Он строил планы будущей жизни так, чтобы уже не менять их. Понимал, что придется как-то убедить жену, и умышленно забывал о том, что через каких-нибудь несколько недель его заменит на участке свежеиспеченный врач. В душе он считал, что и тогда все как-то образуется, что и в этом случае он будет придерживаться только что выработанного распорядка дня.


Рано утром животновод кооператива выехал на своем новеньком мотоцикле на эчерскую ферму, но налетел по дороге на груду гравия, перевернулся и сломал себе руку. Животноводу было лет пятьдесят с лишком, мотоцикл он купил недавно, весною, и еще не очень уверенно владел им. Как потом выяснилось, он сел на мотоцикл, не умея ездить даже на велосипеде. В амбулаторию его привезли на кооперативном грузовике. Кроме перелома, у пострадавшего было еще несколько тяжелых ушибов.

Других достойных упоминания случаев в это утро больше не произошло. Больные на приеме были все знакомые, с давно знакомыми болезнями и привычными жалобами. У одного из лежачих больных старый доктор заподозрил тиф и велел принять все необходимые предохранительные меры, пообещав наведаться завтра.

Больная старуха — та, что когда-то так нетерпеливо ждала смерти собственной своей матери, — агонизировала; было ясно, что она доживает последние дни — впрочем, очень мучительные дни. Дочь ее, уже и сама пожилая женщина, проводила старого доктора до калитки и, заливаясь слезами, все повторяла: «Ох, господи, господи, да какие же испытания он ей посылает, бедной… с самой ведь среды бредит, бедняжка, бабушку покойную поминает…»

Старый доктор предполагал заранее, что насыщенное трудами утро должно утомить его. Однако он не устал, даже не вспомнил об усталости и только позднее, за обедом, вдруг удивился: дневная норма позади, а он чувствует себя по-прежнему свежим и бодрым. Хорошее душевное и физическое состояние он отнес за счет правильного распорядка дня, однако тут же вынужден был признать, что его умозаключение несколько хромает — ведь новый распорядок дня, установленный сегодня утром, пока ничем не отличался от старого.

Когда он ушел к себе, собираясь прилечь — обязательным пунктом нового распорядка был послеобеденный отдых, — вошла жена и шепотом спросила:

— Ты говорил что-нибудь Маришке?

— Ничего особенного, — пожал плечами старый доктор, но в глазах его появилось смятение, с каким смотрит ребенок, уличенный в дурном поступке.

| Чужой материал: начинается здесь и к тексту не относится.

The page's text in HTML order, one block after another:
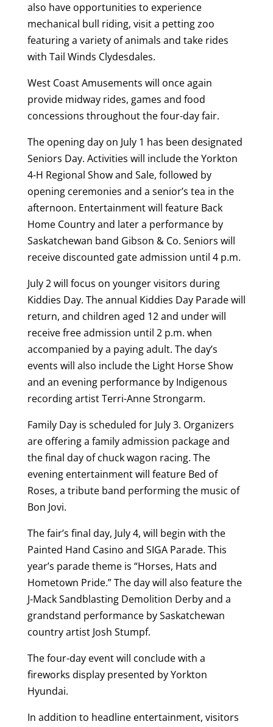
also have opportunities to experience
mechanical bull riding, visit a petting zoo
featuring a variety of animals and take rides
with Tail Winds Clydesdales.
West Coast Amusements will once again
provide midway rides, games and food
concessions throughout the four-day fair.
The opening day on July 1 has been designated
Seniors Day. Activities will include the Yorkton
4-H Regional Show and Sale, followed by
opening ceremonies and a senior’s tea in the
afternoon. Entertainment will feature Back
Home Country and later a performance by
Saskatchewan band Gibson & Co. Seniors will
receive discounted gate admission until 4 p.m.
July 2 will focus on younger visitors during
Kiddies Day. The annual Kiddies Day Parade will
return, and children aged 12 and under will
receive free admission until 2 p.m. when
accompanied by a paying adult. The day’s
events will also include the Light Horse Show
and an evening performance by Indigenous
recording artist Terri-Anne Strongarm.
Family Day is scheduled for July 3. Organizers
are offering a family admission package and
the final day of chuck wagon racing. The
evening entertainment will feature Bed of
Roses, a tribute band performing the music of
Bon Jovi.
The fair’s final day, July 4, will begin with the
Painted Hand Casino and SIGA Parade. This
year’s parade theme is “Horses, Hats and
Hometown Pride.” The day will also feature the
J-Mack Sandblasting Demolition Derby and a
grandstand performance by Saskatchewan
country artist Josh Stumpf.
The four-day event will conclude with a
fireworks display presented by Yorkton
Hyundai.
In addition to headline entertainment, visitors
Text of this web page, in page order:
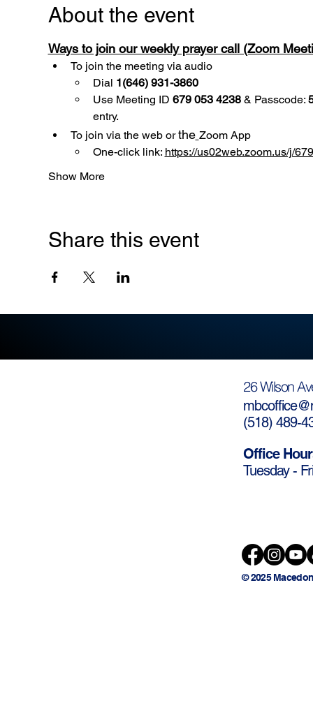
About the event
Ways to join our weekly prayer call (Zoom
To join the meeting via audio
Dial 1(646) 931-3860
Use Meeting ID 679 053 4238 & Passcode:
entry.
To join via the web or the Zoom App
One-click link: https://us02web.zoom.us/j/
Show More
Share this event
26 Wilson
(518) 489-
Office
Tuesday -
© 2025
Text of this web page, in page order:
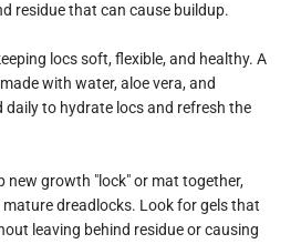
residue that can cause buildup.
locs soft, flexible, and healthy. A
with water, aloe vera, and
daily to hydrate locs and refresh the
new growth "lock" or mat together,
dreadlocks. Look for gels that
leaving behind residue or causing
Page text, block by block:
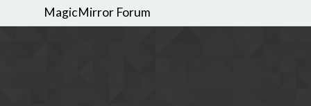
MagicMirror Forum
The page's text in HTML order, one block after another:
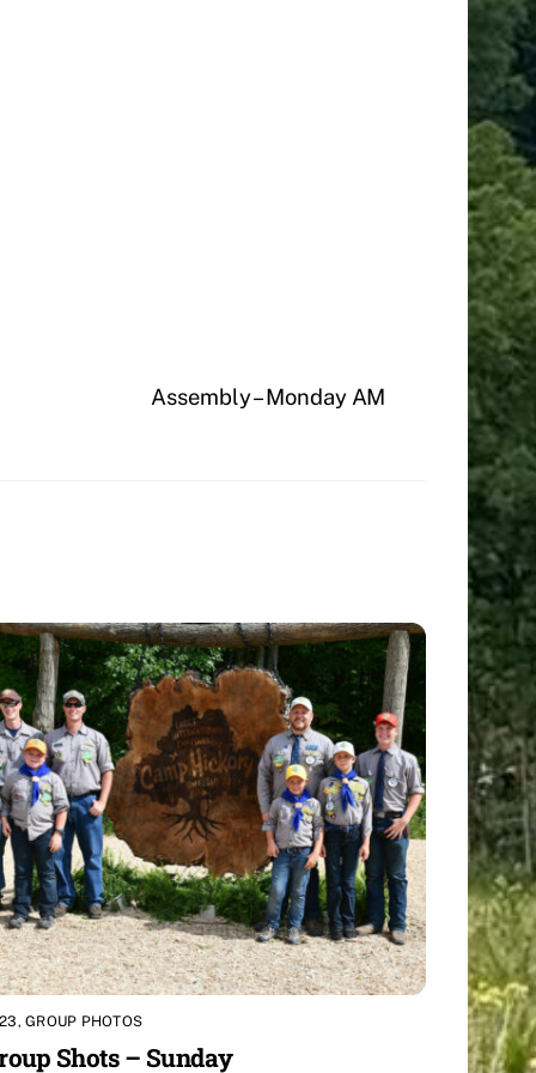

— Все-таки что-то ты сказал ей! — В тоне докторши звучало явное подозрение.

Она уже не сомневалась, что домоправительница получила вполне определенные и удовлетворившие ее разъяснения.

Старый доктор снял очки, положил их на курительный столик и стал развязывать шнурки на ботинках.

— Ну, видишь ли, вчера вечером… Я видел, какая она вся поникшая… в конечном счете, у нее нет для этого ни малейшей причины.

— О, я уж не знаю, что она только воображает себе! — раздраженно воскликнула докторша, позабыв, что надо говорить шепотом. — Да найдется ли во всей округе другая прислуга, которая получала бы столько, сколько она?! Вон у нотариуса девушка и сейчас на триста форинтов меньше получает… А подарки, а все остальное!..

— Нотариусова девушка и в ряд не идет с Маришкой. А ты не только что за триста, и за шестьсот форинтов не сменяешь Маришку на ту девчонку.

Такая защита интересов Маришки окончательно вывела докторшу из себя, пухлое лицо ее пошло красными пятнами. Она взяла сигарету, хотя курила редко — разве что в компании или вот так, рассердившись.

— Только того и не хватало, чтобы ты ее поддерживал, — воскликнула она. — Впрочем, у меня нет решительно никаких возражений против Маришки, и она очень ошибается, если считает, будто я что-нибудь такое… про нее… Слышала она от меня когда-нибудь дурное слово?.. Но мы, к сожалению, не сможем вести такое хозяйство — на одну только пенсию, без клиентуры. Хорошо еще, если приходящую сможем нанять.

Старый доктор не ложился. Он выжидательно сидел на краю дивана и упорно рассматривал лежавшие на столике очки, избегая взгляда жены.

— Мы ведь пока что не в Пеште, — произнес он нехотя.

Жена тоже опустилась на стул, приготовясь к долгому разговору.

— Дежё, скажи мне откровенно, — беспокойно заговорила она. — Сколько времени ты намерен здесь оставаться?

— Это не от меня зависит.

— А от кого же?

— Не от меня. И потом, ведь нет точного срока…

— То есть, как нет срока?

— Я не знаю, когда они пришлют…

— Еще вчера ты знал это. Говорил, неделя-другая! — Она продолжала расспрашивать, подозревая уже, но все еще не угадывая истину. — Я очень прошу тебя, Дежё, будь со мной совершенно откровенен. Каковы намерения в области?

— Это несущественно.

— Неважно, существенно или нет. Каковы их намерения?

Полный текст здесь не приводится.